Saved data entries
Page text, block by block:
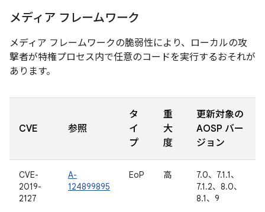
メディア フレームワーク
メディア フレームワークの脆弱性により、ローカルの攻
撃者が特権プロセス内で任意のコードを実行するおそれが
あります。
CVE 参照
タ
イ
プ
重
大
度
更新対象の
AOSP バー
ジョン
CVE-
2019-
2127
A-
124899895
EoP 高
7.0、7.1.1、
7.1.2、8.0、
8.1、9

Exercise: Where does the word "メディア" occur in the records? Return every line that holds it.

Exercise response:
メディア フレームワーク
メディア フレームワークの脆弱性により、ローカルの攻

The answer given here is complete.